Hopcroft’s Problem, Log-Star Shaving, 2D Fractional Cascading, and Decision Trees

We revisit Hopcroft’s problem and related fundamental problems about geometric range searching. Given n points and n lines in the plane, we show how to count the number of point-line incidence pairs or the number of point-above-line pairs in O(n^4/3) time, which matches the conjectured lower bound and improves the best previous time bound of \(n^{4/3}2^{O(\log ^*n)} \) obtained almost 30 years ago by Matoušek.

We describe two interesting and different ways to achieve the result: the first is randomized and uses a new 2D version of fractional cascading for arrangements of lines; the second is deterministic and uses decision trees in a manner inspired by the sorting technique of Fredman (1976). The second approach extends to any constant dimension.

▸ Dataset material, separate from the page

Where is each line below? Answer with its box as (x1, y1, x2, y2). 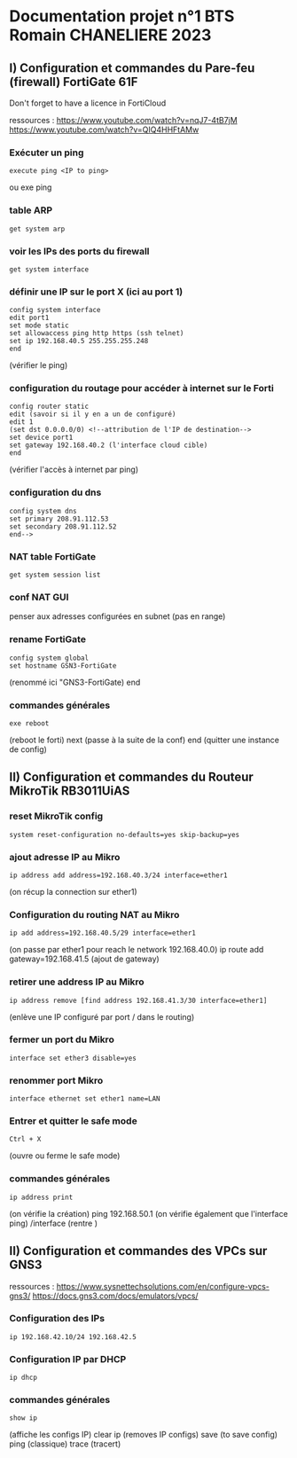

Many consequences follow from these new ideas: for example, we obtain an O(n^4/3)-time algorithm for line segment intersection counting in the plane, O(n^4/3)-time randomized algorithms for distance selection in the plane and bichromatic closest pair and Euclidean minimum spanning tree in three or four dimensions, and a randomized data structure for halfplane range counting in the plane with O(n^4/3) preprocessing time and space and O(n^1/3) query time.